AI assistants are only as good as their reliability. We are building Ink'd, an AI real estate assistant that automates contract workflows; but to win trust, it must perform with accuracy and speed.
We’re hiring a QA Lead who will specialize in analyzing conversation traces, identifying breakdowns, and building automated evaluations to ensure the AI performs at its best.
What You’ll Do
- Review conversation traces to detect failures in data extraction, misunderstandings, and latency issues.
- Lead both manual QA processes and automated evaluation pipelines.
- Build frameworks for LLM-as-judge evaluations and automated test cases.
- Create dashboards and metrics to track AI performance (accuracy, latency, user satisfaction proxies).

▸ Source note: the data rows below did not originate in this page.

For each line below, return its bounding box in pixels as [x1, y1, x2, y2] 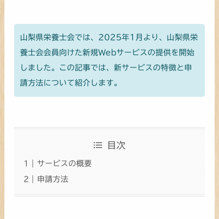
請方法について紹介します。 [20, 79, 122, 87]
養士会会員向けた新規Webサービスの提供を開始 [20, 48, 195, 57]
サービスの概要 [37, 159, 92, 168]
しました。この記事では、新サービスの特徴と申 [20, 64, 193, 72]
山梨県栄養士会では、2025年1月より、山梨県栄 [20, 33, 198, 42]
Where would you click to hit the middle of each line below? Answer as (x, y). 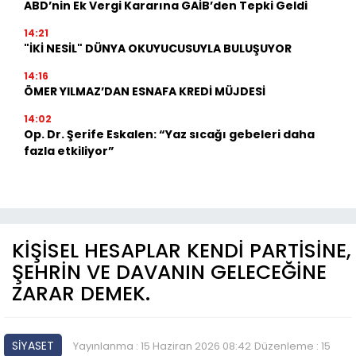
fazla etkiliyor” (69, 151)
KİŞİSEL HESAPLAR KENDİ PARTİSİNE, (182, 250)
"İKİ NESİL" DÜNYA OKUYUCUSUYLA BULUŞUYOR (158, 48)
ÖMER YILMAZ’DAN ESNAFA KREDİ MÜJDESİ (145, 91)
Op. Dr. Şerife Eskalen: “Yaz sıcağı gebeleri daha (169, 134)
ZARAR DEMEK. (81, 293)
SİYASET (33, 345)
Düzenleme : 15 (292, 346)
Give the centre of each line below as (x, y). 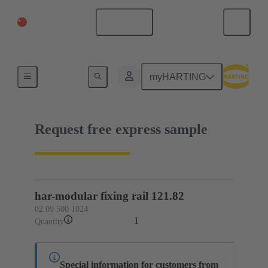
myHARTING (178, 77)
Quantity (49, 221)
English (129, 22)
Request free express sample (121, 129)
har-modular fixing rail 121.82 (109, 196)
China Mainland (57, 22)
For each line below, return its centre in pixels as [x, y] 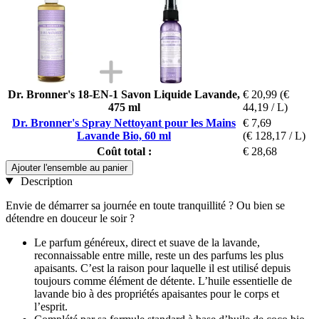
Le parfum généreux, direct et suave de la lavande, [147, 242]
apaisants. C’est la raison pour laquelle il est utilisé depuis [162, 268]
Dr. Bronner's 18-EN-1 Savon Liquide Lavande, [124, 94]
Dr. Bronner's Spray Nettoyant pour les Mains [124, 122]
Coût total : [124, 151]
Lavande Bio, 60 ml [124, 135]
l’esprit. [51, 306]
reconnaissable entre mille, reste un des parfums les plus [159, 255]
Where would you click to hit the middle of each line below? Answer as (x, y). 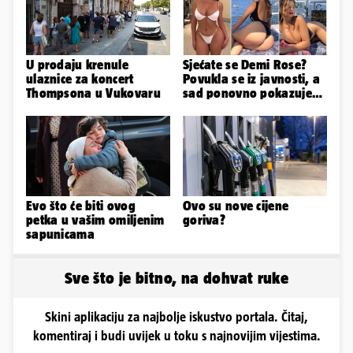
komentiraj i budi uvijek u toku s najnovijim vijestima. (176, 336)
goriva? (204, 220)
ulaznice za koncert (80, 78)
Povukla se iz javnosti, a (252, 78)
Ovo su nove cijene (236, 206)
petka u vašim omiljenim (95, 220)
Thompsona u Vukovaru (93, 93)
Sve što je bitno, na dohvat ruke (176, 278)
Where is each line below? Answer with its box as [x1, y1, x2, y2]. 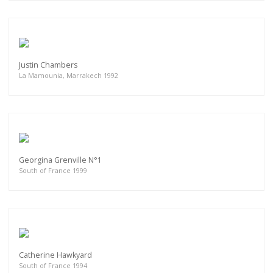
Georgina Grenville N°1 [19, 154, 102, 165]
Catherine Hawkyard [19, 249, 92, 260]
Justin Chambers [19, 59, 77, 70]
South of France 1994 [19, 260, 87, 270]
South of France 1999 [19, 165, 87, 175]
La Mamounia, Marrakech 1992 [19, 70, 118, 80]
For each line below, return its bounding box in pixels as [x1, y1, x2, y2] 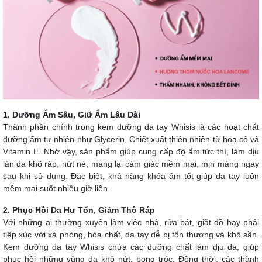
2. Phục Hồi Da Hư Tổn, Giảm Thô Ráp [3, 205, 155, 215]
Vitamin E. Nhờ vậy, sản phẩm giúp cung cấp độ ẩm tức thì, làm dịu [3, 146, 259, 156]
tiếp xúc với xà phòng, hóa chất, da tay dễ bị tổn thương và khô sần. [3, 229, 259, 239]
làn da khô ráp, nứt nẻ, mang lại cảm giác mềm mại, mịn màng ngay [3, 158, 259, 168]
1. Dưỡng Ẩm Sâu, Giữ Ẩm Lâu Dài [3, 109, 140, 119]
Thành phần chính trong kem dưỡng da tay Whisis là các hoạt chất [3, 122, 259, 132]
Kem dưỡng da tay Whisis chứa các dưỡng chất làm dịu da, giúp [3, 242, 259, 251]
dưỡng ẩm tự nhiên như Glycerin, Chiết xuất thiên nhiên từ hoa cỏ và [3, 134, 259, 144]
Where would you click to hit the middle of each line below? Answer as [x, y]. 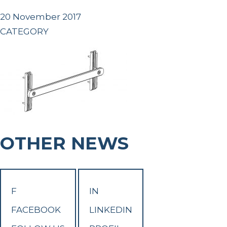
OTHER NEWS [72, 143]
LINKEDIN [111, 210]
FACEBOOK [36, 210]
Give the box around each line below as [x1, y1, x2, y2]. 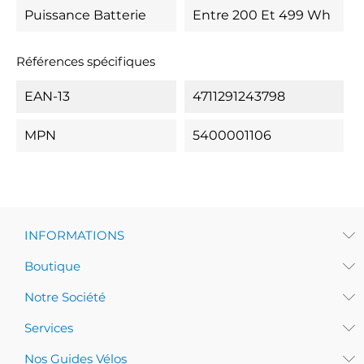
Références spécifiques [16, 54, 155, 69]
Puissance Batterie [24, 7, 146, 23]
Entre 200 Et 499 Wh [192, 7, 331, 23]
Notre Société [24, 289, 106, 305]
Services [24, 320, 73, 336]
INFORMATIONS [24, 227, 124, 243]
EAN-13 [24, 89, 70, 104]
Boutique [24, 258, 80, 274]
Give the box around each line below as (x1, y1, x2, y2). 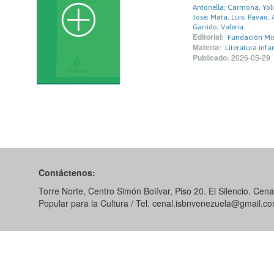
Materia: (193, 42, 221, 53)
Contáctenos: (39, 166, 95, 179)
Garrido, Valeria (193, 23, 243, 31)
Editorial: (193, 31, 224, 42)
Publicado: (193, 52, 229, 63)
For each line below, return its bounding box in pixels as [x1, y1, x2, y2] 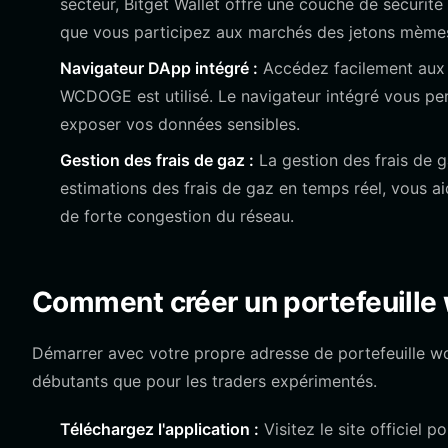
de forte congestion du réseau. [60, 206, 294, 226]
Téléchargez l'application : [60, 419, 259, 439]
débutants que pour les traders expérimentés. [32, 371, 377, 391]
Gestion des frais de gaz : [60, 150, 254, 170]
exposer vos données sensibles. [60, 114, 300, 134]
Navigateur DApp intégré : [60, 58, 258, 78]
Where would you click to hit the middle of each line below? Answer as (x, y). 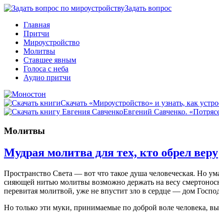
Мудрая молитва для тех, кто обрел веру (111, 152)
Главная (37, 25)
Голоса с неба (46, 69)
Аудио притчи (47, 77)
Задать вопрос (148, 8)
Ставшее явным (50, 60)

- Collaborate with engineering to proactively resolve recurring issues.
What We’re Looking For
- 5+ years of QA experience (AI/NLP preferred).
- Strong skills in both manual and automated QA.
- Familiarity with Python scripting and test automation.
- Ability to create metrics dashboards (Grafana, Kibana, custom).
- Analytical, detail-oriented, and passionate about reliability.
Bonus Points
- Familiarity with LangChain/LangGraph tracing tools.
- Experience with synthetic data generation for QA.
- Background in human-in-the-loop evaluation systems.